Material for the task START

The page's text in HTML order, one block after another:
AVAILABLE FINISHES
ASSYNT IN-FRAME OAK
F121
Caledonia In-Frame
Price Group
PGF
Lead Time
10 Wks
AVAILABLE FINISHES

Material for the task END
Material for the task START

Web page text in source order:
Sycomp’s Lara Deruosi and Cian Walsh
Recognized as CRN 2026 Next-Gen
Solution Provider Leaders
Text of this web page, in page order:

Material for the task END

> _Activity_
Look in the material above for the line with "Web page text" and the line with "Text of this", and transcribe exactly those lines and all lines between them, nothing more.

> _Solved problem_
Web page text in source order:
Sycomp’s Lara Deruosi and Cian Walsh
Recognized as CRN 2026 Next-Gen
Solution Provider Leaders
Text of this web page, in page order:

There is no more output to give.